(Problem requirements): Reproduce exactly, from the data that follows, the line with "En stock: expédition", the line with "is 2 bar en", and every line that lies between them.

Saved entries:
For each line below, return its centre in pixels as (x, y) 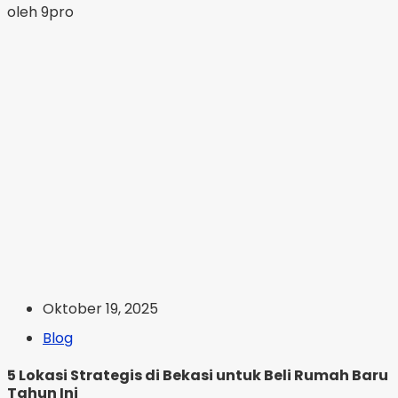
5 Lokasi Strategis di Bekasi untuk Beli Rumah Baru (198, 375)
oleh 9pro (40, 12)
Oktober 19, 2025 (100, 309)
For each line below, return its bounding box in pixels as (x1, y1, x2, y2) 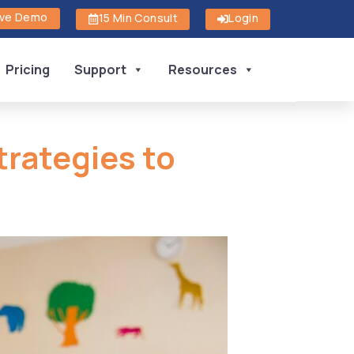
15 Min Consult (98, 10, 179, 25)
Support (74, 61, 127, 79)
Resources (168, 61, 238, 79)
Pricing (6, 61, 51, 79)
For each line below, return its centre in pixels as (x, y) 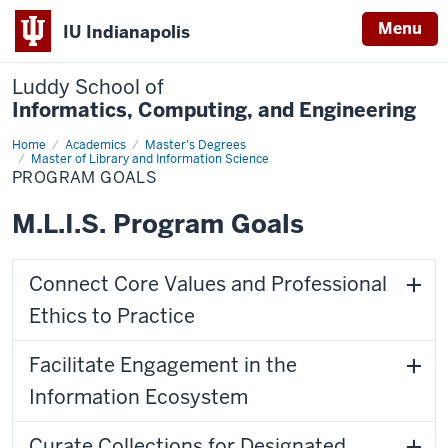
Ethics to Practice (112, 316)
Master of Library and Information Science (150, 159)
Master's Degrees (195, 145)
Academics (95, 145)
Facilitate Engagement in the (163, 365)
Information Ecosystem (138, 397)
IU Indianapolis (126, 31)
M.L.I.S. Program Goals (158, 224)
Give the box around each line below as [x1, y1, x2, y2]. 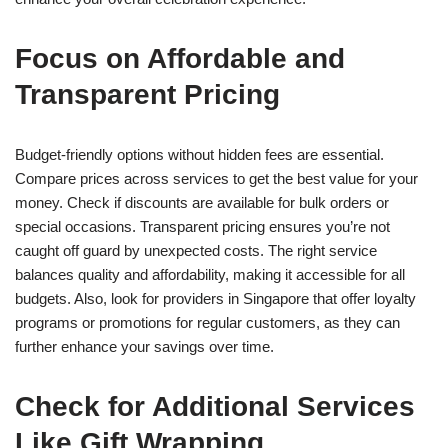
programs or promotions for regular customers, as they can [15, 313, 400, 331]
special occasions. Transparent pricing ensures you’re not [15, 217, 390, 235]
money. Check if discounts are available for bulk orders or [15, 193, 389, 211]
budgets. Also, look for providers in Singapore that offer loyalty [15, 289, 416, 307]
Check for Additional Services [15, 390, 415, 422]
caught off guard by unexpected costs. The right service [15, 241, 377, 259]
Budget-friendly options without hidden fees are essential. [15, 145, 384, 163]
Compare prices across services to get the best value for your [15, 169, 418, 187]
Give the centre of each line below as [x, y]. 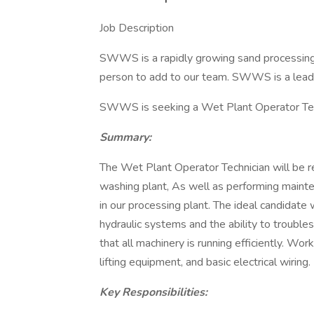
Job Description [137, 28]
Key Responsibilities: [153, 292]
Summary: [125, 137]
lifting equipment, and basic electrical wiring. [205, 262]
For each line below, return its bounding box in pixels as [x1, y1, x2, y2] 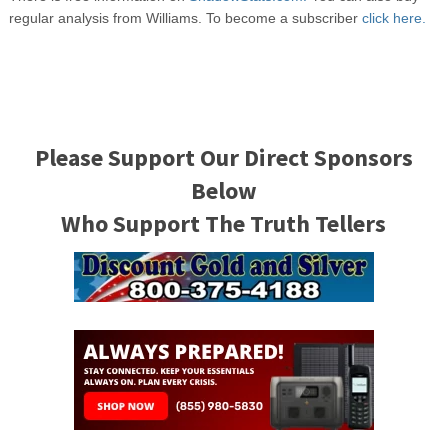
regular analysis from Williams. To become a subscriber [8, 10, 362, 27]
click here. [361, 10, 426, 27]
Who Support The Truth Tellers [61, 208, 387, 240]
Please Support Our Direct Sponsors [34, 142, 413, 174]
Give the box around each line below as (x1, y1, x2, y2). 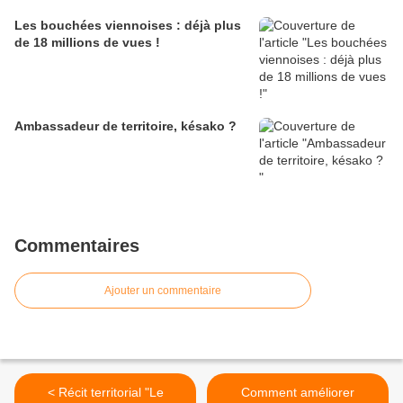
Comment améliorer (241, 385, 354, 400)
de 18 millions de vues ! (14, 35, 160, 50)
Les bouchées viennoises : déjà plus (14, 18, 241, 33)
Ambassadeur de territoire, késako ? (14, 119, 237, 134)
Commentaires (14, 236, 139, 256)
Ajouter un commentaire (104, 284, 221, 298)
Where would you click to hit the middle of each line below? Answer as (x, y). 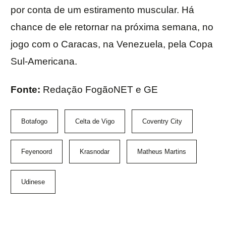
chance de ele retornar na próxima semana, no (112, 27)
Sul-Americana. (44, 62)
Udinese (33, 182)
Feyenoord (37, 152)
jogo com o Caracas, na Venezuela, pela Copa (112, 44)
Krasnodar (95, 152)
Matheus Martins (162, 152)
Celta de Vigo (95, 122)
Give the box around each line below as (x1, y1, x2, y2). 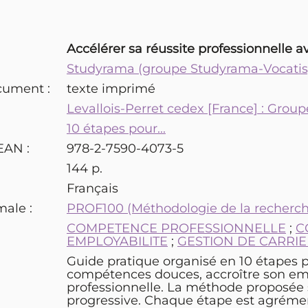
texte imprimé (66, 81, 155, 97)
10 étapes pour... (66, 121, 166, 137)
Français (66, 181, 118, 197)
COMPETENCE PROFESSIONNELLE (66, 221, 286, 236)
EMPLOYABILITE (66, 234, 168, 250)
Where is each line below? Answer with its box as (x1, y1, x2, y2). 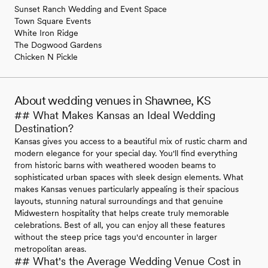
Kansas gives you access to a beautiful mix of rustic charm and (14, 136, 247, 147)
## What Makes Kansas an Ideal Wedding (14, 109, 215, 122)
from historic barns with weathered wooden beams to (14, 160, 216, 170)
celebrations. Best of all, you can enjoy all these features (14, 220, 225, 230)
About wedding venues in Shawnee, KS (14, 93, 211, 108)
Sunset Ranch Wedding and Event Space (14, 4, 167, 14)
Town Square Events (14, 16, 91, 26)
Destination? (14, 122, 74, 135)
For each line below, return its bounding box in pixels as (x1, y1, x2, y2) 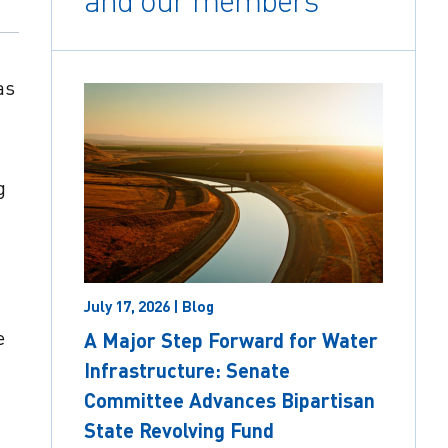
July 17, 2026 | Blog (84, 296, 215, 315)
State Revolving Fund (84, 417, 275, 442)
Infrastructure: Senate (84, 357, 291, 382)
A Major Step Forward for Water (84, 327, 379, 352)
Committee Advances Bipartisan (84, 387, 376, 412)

---

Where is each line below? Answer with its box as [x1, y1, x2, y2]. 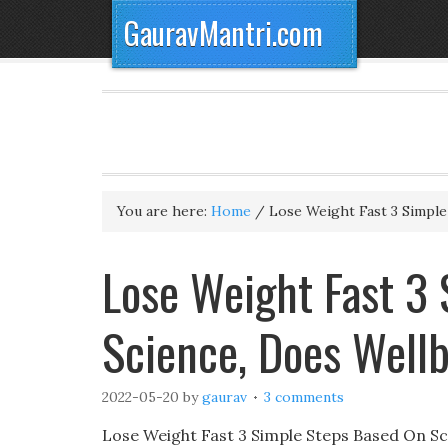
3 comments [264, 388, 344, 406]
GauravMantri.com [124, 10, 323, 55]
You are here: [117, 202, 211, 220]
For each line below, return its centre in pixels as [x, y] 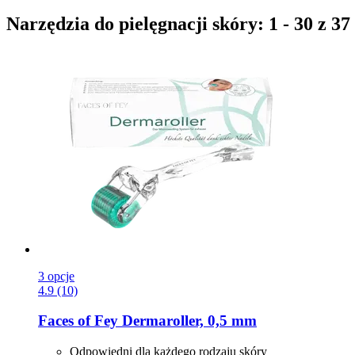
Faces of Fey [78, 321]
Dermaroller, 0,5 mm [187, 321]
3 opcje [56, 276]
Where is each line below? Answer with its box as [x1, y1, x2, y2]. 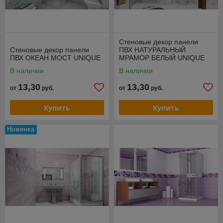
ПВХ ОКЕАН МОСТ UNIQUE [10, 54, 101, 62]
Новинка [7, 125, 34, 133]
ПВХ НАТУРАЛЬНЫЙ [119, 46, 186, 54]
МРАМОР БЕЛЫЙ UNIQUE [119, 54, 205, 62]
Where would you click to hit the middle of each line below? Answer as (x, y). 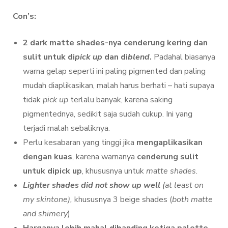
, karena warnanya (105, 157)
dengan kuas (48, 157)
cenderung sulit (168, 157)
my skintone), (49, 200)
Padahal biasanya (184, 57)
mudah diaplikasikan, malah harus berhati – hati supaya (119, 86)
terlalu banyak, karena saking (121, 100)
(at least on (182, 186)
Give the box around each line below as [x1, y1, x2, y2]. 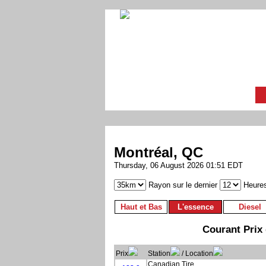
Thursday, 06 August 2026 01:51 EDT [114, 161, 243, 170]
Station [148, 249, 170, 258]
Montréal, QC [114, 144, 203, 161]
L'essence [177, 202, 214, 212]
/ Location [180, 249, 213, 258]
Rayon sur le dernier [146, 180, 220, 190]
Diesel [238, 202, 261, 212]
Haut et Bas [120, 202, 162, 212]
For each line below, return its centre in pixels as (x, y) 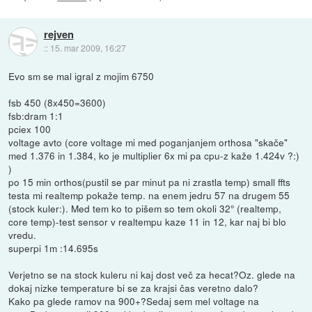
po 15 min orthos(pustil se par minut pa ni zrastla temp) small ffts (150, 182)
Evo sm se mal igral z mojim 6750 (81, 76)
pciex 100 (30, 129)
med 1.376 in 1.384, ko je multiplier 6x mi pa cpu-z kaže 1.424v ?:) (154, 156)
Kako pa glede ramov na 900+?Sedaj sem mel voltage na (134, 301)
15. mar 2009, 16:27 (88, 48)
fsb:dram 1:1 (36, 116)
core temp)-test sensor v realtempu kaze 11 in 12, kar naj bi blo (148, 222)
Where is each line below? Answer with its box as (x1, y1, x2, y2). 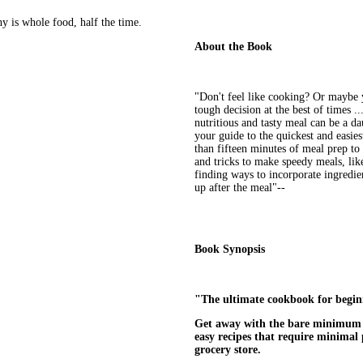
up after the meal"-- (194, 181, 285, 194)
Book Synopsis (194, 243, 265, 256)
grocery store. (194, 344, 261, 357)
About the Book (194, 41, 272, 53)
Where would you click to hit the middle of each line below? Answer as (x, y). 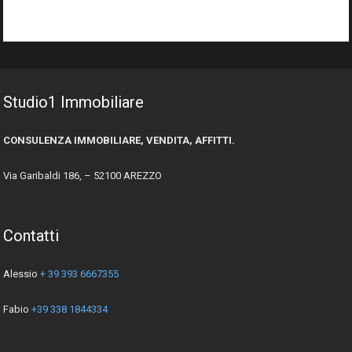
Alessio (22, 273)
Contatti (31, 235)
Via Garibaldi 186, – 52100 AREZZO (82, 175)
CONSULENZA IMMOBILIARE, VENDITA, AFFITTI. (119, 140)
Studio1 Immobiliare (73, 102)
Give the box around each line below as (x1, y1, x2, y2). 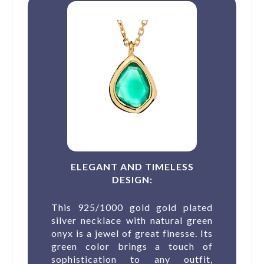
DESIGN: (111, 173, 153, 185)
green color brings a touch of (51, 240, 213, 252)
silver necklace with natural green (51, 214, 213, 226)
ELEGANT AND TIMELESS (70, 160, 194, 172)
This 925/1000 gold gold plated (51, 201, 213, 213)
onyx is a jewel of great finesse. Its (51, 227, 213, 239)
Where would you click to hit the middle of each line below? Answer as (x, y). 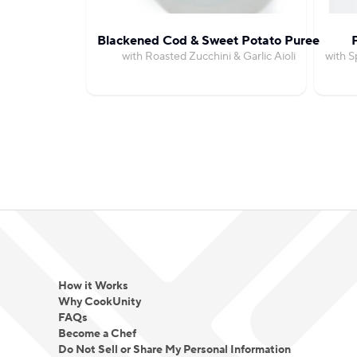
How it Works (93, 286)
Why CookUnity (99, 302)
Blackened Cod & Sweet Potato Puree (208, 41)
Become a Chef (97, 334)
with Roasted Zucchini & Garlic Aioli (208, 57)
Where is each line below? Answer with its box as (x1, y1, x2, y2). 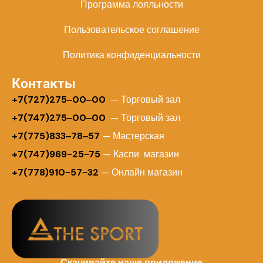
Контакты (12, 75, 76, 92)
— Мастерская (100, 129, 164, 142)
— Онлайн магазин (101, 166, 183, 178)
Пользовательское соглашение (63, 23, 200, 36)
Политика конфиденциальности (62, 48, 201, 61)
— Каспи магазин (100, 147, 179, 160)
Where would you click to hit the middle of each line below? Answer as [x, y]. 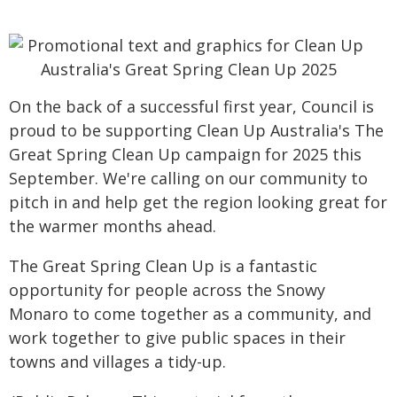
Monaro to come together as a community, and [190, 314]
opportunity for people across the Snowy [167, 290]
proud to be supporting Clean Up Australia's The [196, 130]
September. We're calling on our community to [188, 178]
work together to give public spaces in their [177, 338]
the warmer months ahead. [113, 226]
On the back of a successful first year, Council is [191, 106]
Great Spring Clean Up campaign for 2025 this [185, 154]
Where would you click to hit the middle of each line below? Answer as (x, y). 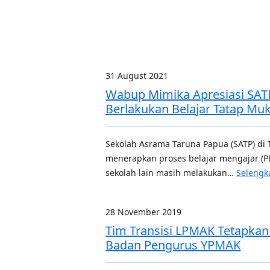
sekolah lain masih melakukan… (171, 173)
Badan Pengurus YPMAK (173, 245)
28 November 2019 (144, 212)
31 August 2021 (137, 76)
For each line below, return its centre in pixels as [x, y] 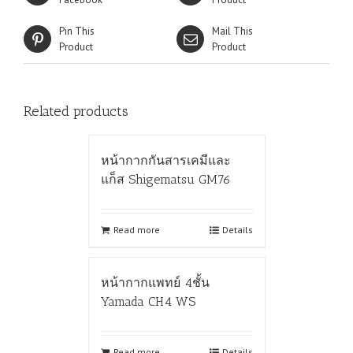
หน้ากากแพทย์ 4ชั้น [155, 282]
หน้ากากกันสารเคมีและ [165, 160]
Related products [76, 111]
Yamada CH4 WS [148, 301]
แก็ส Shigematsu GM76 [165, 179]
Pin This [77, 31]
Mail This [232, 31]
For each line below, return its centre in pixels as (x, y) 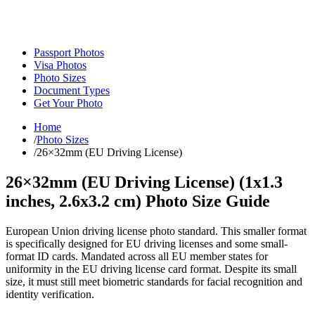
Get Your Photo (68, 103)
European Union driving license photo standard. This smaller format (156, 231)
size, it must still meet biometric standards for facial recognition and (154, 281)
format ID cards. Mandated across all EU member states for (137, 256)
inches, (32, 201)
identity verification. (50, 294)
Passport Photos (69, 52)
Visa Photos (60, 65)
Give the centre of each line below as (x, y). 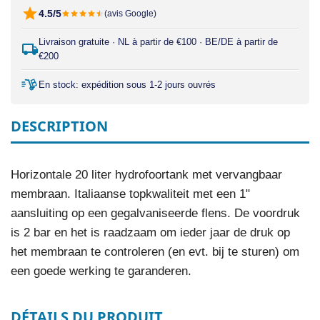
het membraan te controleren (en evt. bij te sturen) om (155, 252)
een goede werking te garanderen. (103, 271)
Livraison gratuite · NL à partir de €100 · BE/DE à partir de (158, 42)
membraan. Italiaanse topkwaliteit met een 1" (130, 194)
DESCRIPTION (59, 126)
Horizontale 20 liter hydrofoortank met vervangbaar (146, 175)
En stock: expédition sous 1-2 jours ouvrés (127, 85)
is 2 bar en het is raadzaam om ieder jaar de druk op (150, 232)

* * *

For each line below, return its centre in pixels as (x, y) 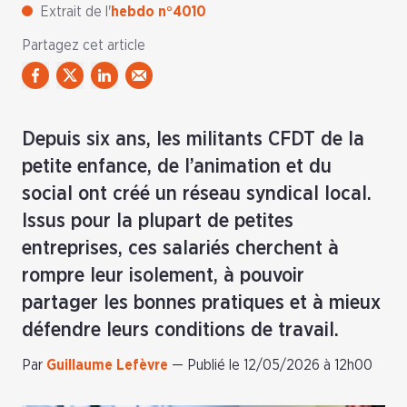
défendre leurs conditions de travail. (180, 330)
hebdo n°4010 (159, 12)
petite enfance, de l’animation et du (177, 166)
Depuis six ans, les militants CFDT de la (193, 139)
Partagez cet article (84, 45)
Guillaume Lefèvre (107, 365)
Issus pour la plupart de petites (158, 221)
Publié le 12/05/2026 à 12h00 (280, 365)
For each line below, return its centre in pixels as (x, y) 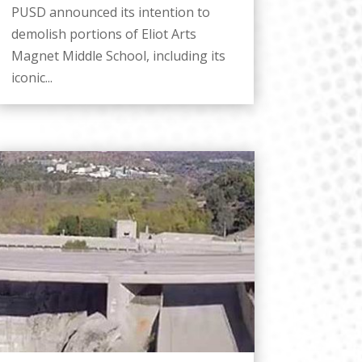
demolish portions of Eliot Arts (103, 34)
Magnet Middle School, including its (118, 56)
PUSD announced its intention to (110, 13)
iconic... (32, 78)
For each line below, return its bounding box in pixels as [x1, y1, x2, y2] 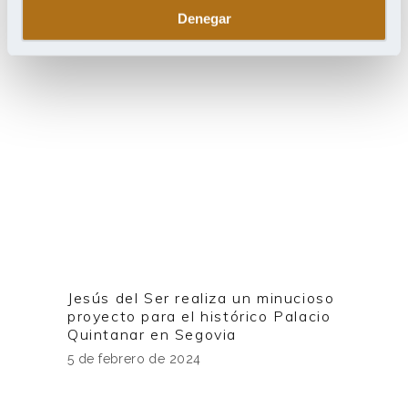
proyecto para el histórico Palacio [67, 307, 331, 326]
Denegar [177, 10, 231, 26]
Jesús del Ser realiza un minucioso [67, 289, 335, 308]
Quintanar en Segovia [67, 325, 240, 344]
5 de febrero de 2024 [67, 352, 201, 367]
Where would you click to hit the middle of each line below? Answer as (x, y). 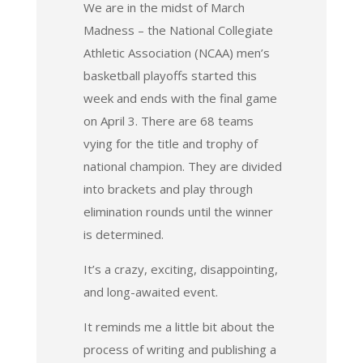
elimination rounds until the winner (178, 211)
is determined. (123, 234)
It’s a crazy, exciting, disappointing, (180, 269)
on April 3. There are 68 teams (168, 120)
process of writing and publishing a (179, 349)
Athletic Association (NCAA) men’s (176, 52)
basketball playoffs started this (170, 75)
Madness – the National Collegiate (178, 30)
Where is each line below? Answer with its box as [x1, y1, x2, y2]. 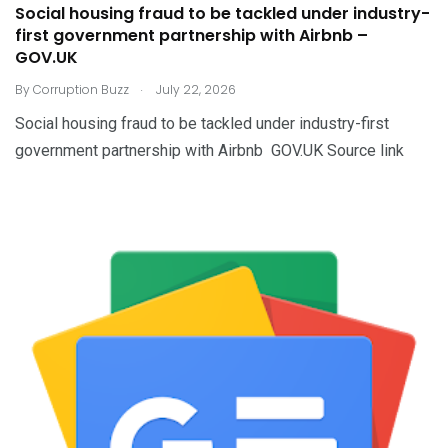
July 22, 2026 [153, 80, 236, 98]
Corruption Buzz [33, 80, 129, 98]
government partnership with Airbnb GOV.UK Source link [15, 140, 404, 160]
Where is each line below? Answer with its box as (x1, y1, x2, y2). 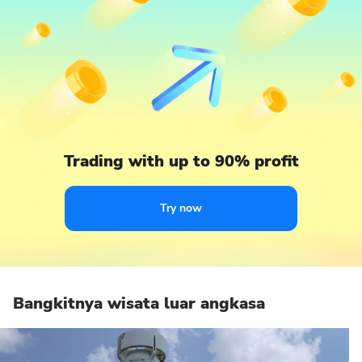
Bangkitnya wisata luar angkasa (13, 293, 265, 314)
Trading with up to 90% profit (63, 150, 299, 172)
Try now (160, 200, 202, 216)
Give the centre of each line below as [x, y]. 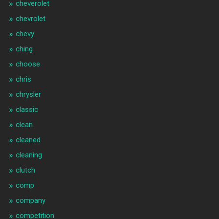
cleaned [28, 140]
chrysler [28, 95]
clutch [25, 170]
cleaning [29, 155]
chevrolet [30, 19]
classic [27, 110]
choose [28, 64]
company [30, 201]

(Written answer):
En stock: expédition sous 1-2 jours ouvrés (127, 85)
is 2 bar en het is raadzaam om ieder jaar de druk op (150, 232)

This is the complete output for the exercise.